● PROMPT: The entries that follow include a run beginning at the line with "Sign in (43, 36, 63, 44)" and ending at the line with "happened to meet"; restate that run word for word and leave the rest out.

● AVAILABLE RECORDS:
########################################
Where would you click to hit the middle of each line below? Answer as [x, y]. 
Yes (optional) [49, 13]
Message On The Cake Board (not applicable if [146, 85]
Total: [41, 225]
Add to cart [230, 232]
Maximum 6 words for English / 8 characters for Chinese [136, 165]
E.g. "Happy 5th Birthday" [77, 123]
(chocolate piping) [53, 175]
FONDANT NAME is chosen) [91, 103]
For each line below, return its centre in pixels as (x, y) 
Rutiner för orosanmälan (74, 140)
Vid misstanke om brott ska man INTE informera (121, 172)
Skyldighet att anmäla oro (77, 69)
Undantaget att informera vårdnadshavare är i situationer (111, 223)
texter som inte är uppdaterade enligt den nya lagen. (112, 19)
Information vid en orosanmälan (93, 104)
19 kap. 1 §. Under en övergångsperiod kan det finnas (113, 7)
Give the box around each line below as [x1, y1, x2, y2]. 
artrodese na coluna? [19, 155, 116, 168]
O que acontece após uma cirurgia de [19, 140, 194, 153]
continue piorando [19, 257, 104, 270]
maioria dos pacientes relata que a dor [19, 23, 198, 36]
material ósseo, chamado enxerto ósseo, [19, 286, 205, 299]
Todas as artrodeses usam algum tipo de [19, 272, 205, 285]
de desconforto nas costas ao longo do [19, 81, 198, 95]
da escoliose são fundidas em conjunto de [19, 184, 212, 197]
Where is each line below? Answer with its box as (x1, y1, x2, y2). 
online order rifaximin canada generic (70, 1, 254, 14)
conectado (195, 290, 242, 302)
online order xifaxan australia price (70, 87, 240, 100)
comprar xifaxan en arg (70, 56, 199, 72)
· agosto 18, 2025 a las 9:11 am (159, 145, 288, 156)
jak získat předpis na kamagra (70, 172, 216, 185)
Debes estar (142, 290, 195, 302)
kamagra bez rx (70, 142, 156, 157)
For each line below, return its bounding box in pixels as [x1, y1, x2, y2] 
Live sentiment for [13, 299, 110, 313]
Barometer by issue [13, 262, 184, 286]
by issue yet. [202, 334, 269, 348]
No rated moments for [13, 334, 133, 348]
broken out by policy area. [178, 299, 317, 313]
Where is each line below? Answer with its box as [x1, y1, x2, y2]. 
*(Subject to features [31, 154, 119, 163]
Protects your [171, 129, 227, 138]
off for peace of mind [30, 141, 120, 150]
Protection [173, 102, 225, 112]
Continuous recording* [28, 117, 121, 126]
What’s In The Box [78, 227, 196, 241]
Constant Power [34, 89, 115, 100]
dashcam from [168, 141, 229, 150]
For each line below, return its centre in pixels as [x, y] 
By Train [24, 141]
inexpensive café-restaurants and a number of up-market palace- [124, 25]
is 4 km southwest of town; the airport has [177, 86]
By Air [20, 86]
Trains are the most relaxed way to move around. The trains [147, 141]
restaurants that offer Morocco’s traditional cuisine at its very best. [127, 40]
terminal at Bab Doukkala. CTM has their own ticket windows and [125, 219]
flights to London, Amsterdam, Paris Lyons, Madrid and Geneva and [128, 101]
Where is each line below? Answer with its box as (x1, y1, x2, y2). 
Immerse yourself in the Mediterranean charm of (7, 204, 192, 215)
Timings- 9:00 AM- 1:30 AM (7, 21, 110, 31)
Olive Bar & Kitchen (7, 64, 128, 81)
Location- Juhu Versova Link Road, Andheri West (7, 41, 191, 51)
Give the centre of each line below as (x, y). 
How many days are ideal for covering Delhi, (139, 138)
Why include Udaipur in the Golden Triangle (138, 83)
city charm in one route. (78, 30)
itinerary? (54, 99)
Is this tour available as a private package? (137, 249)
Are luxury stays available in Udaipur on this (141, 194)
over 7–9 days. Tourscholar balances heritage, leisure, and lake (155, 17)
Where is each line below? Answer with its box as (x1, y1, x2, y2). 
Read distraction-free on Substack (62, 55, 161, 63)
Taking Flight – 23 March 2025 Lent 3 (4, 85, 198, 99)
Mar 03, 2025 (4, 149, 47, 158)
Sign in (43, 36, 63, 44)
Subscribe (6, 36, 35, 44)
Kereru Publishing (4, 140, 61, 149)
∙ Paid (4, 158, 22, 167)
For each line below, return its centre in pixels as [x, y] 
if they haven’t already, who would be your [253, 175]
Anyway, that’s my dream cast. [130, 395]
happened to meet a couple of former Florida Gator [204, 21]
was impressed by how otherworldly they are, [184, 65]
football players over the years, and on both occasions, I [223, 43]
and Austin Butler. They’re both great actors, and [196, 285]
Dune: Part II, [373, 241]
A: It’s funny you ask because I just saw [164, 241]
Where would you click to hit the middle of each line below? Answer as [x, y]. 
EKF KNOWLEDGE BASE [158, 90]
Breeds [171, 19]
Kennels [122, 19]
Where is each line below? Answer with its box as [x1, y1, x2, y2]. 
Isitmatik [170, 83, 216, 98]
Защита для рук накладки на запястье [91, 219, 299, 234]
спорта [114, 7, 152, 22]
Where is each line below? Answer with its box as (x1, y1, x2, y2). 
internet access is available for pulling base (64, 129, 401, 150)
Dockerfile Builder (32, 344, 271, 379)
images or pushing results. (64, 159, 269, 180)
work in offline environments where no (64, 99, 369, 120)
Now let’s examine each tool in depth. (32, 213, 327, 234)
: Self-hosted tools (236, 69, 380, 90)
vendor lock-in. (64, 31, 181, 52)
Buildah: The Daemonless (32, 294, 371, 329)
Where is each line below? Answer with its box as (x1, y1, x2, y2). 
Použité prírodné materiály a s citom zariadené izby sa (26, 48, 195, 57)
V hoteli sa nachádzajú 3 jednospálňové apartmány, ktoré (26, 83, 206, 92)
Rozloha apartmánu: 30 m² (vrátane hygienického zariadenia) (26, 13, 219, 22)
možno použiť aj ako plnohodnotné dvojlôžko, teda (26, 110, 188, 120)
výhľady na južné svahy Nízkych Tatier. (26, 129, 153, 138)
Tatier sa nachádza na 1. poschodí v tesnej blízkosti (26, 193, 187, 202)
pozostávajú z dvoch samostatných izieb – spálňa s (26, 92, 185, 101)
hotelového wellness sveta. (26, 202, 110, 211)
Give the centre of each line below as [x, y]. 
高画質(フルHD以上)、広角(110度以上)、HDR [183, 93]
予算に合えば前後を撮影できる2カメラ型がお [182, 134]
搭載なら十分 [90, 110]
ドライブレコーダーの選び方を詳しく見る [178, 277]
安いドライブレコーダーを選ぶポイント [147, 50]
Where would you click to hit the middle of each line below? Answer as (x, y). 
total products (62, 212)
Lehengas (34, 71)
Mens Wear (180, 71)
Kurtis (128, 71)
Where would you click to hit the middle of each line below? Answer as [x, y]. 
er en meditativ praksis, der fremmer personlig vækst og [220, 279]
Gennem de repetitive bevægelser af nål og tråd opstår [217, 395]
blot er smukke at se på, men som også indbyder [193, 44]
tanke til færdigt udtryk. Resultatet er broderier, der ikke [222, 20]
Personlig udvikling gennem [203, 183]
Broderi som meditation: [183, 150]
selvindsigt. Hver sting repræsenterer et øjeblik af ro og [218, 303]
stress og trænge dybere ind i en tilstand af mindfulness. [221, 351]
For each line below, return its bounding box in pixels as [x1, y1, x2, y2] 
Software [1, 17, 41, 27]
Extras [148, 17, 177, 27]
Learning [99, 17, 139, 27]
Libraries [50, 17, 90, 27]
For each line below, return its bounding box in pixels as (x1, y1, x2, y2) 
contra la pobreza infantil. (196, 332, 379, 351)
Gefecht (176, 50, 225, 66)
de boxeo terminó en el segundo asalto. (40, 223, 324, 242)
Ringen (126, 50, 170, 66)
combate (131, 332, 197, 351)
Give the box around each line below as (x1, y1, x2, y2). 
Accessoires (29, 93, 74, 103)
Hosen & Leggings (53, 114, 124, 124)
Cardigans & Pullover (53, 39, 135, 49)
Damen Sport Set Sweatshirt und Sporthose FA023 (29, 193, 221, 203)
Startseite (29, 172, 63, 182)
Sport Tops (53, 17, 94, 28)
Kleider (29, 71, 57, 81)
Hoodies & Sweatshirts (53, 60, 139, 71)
########################################
● WRITTEN RESPONSE:
Sign in (43, 36, 63, 44)
Subscribe (6, 36, 35, 44)
Kereru Publishing (4, 140, 61, 149)
∙ Paid (4, 158, 22, 167)
For each line below, return its centre in pixels as [x, y] 
if they haven’t already, who would be your [253, 175]
Anyway, that’s my dream cast. [130, 395]
happened to meet a couple of former Florida Gator [204, 21]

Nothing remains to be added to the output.